The chest radiograph may be helpful in diagnosing HCAP or HAP in nonintubated patients with a suspected aspiration event and a previously normal chest film. In such cases, development of a new infiltrate may confirm the clinical suspicion of aspiration pneumonia. The chest radiograph is often less helpful in the diagnosis of VAP because mechanically ventilated patients often have other reasons for radiographic abnormalities, such as ARDS, CHF, pulmonary thromboembolism, alveolar hemorrhage, or atelectasis. In these patients, the accurate diagnosis of a new nosocomial lower respiratory tract infection can be difficult. Clinical diagnosis, defined as the presence of fever, purulent respiratory secretions, new leukocytosis, and a new pulmonary infiltrate, is sensitive but not specific for the diagnosis of VAP. Other strategies to diagnose VAP more accurately have been investigated.
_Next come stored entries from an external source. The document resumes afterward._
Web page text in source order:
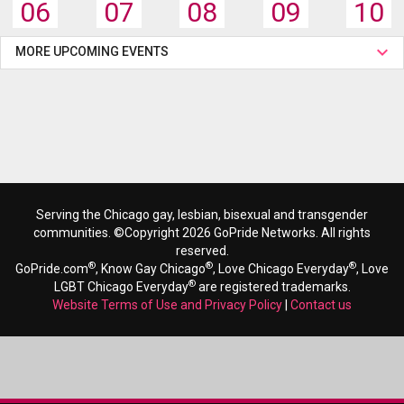
06 07 08 09 10
MORE UPCOMING EVENTS
Serving the Chicago gay, lesbian, bisexual and transgender
communities. ©Copyright 2026 GoPride Networks. All rights
reserved.
GoPride.com®, Know Gay Chicago®, Love Chicago Everyday®, Love
LGBT Chicago Everyday®are registered trademarks.
Website Terms of Use and Privacy Policy Contact us
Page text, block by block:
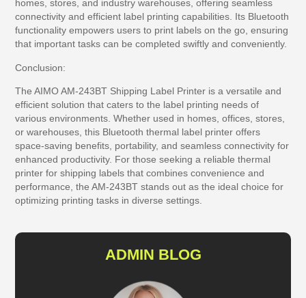
ADMIN BLOG
homes, stores, and industry warehouses, offering seamless
connectivity and efficient label printing capabilities. Its Bluetooth
functionality empowers users to print labels on the go, ensuring
that important tasks can be completed swiftly and conveniently.
Conclusion:
The AIMO AM-243BT Shipping Label Printer is a versatile and
efficient solution that caters to the label printing needs of
various environments. Whether used in homes, offices, stores,
or warehouses, this Bluetooth thermal label printer offers
space-saving benefits, portability, and seamless connectivity for
enhanced productivity. For those seeking a reliable thermal
printer for shipping labels that combines convenience and
performance, the AM-243BT stands out as the ideal choice for
optimizing printing tasks in diverse settings.
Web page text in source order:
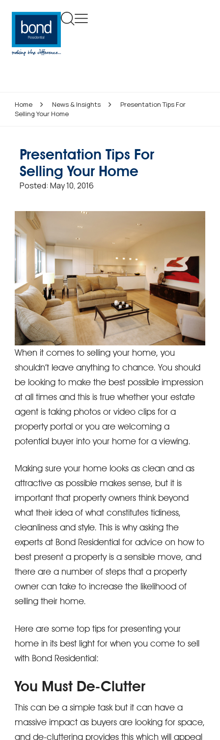
Home News & Insights
Presentation Tips For
Selling Your Home
Presentation Tips For
Selling Your Home
Posted: May 10, 2016
When it comes to selling your home, you
shouldn’t leave anything to chance. You should
be looking to make the best possible impression
at all times and this is true whether your estate
agent is taking photos or video clips for a
property portal or you are welcoming a
potential buyer into your home for a viewing.
Making sure your home looks as clean and as
attractive as possible makes sense, but it is
important that property owners think beyond
what their idea of what constitutes tidiness,
cleanliness and style. This is why asking the
experts at Bond Residential for advice on how to
best present a property is a sensible move, and
there are a number of steps that a property
owner can take to increase the likelihood of
selling their home.
Here are some top tips for presenting your
home in its best light for when you come to sell
with Bond Residential:
You Must De-Clutter
This can be a simple task but it can have a
massive impact as buyers are looking for space,
and de-cluttering provides this which will appeal
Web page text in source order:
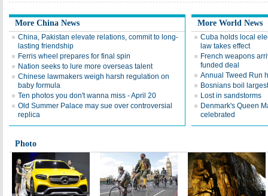
More China News
China, Pakistan elevate relations, commit to long-
lasting friendship
Ferris wheel prepares for final spin
Nation seeks to lure more overseas talent
Chinese lawmakers weigh harsh regulation on
baby formula
Ten photos you don't wanna miss - April 20
Old Summer Palace may sue over controversial
replica
More World News
Cuba holds local
law takes effect
French weapons
funded deal
Annual Tweed Run
Bosnians boil
Lost in sandstorms
Denmark's Queen
celebrated
Photo
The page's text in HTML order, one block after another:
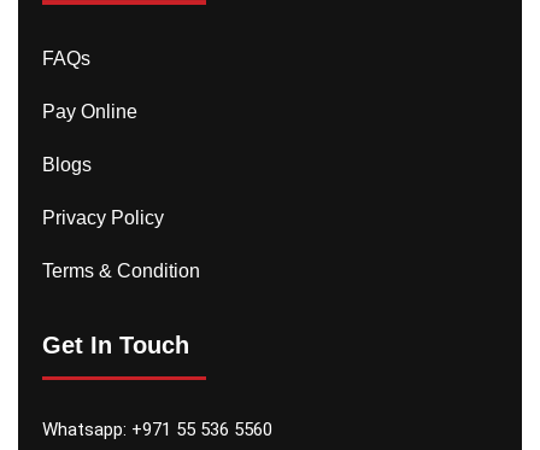
FAQs
Pay Online
Blogs
Privacy Policy
Terms & Condition
Get In Touch
Whatsapp: +971 55 536 5560
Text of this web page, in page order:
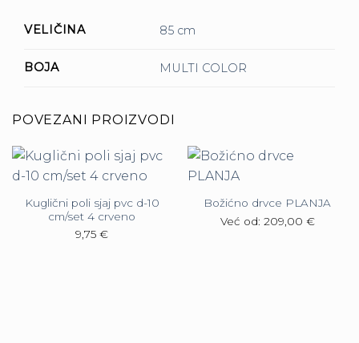
VELIČINA 85 cm
BOJA MULTI COLOR
POVEZANI PROIZVODI
Kuglični poli sjaj pvc d-10
cm/set 4 crveno
9,75 €
Božićno drvce PLANJA
Već od: 209,00 €
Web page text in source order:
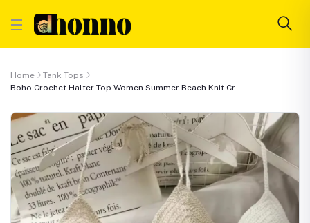
Home
Tank Tops
Boho Crochet Halter Top Women Summer Beach Knit Cr...
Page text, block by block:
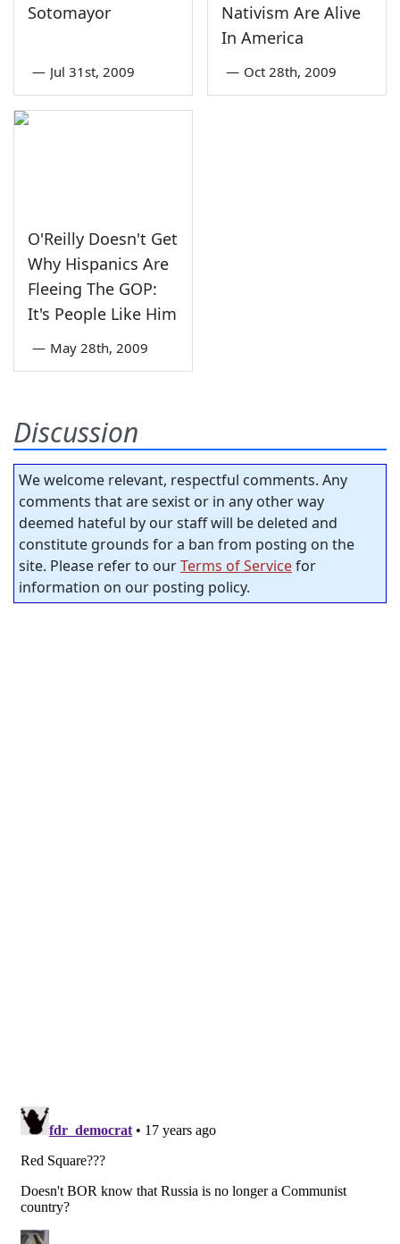
Sotomayor
— Jul 31st, 2009
Nativism Are Alive
In America
— Oct 28th, 2009
O'Reilly Doesn't Get
Why Hispanics Are
Fleeing The GOP:
It's People Like Him
— May 28th, 2009
Discussion
We welcome relevant, respectful comments. Any
comments that are sexist or in any other way
deemed hateful by our staff will be deleted and
constitute grounds for a ban from posting on the
site. Please refer to ourTerms of Servicefor
information on our posting policy.

Risk Factors for Mortality and Assessing the Need for Hospitalization

Many cases of community-acquired pneumonia can be managed successfully on an outpatient basis. The challenge for the clinician is to identify individuals at higher risk of morbidity and mortality for whom hospitalization is indicated. Over the past 20 years, numerous studies have analyzed risk factors for mortality in patients with community-acquired pneumonia.17–19 Risk factors predictive of a high risk of death are summarized in Box 22-1.

Fine and associates¹⁹ performed a meta-analysis of 127 cohorts of patients with community-acquired pneumonia. The study examined risk factors for fatal outcome. The overall mortality for the 33,148 patients in these cohorts was 13.7%. Eleven prognostic variables were significantly associated with mortality, including male sex, absence of pleuritic chest pain, hypothermia, systolic hypotension, tachypnea, diabetes mellitus, cancer, neurologic disease, bacteremia, leukopenia, and multilobar infiltrates on chest radiograph. Mortality varied according to the infecting agent and was highest for P. aeruginosa (61.1%), Klebsiella species (35.7%), Escherichia coli (35.3%), and S. aureus (31.8%). Mortality rates for more common pathogens were lower but still substantial and included Legionella species (14.7%), S. pneumoniae (12.3%), C. pneumoniae (9.8%), and M. pneumoniae (1.4%).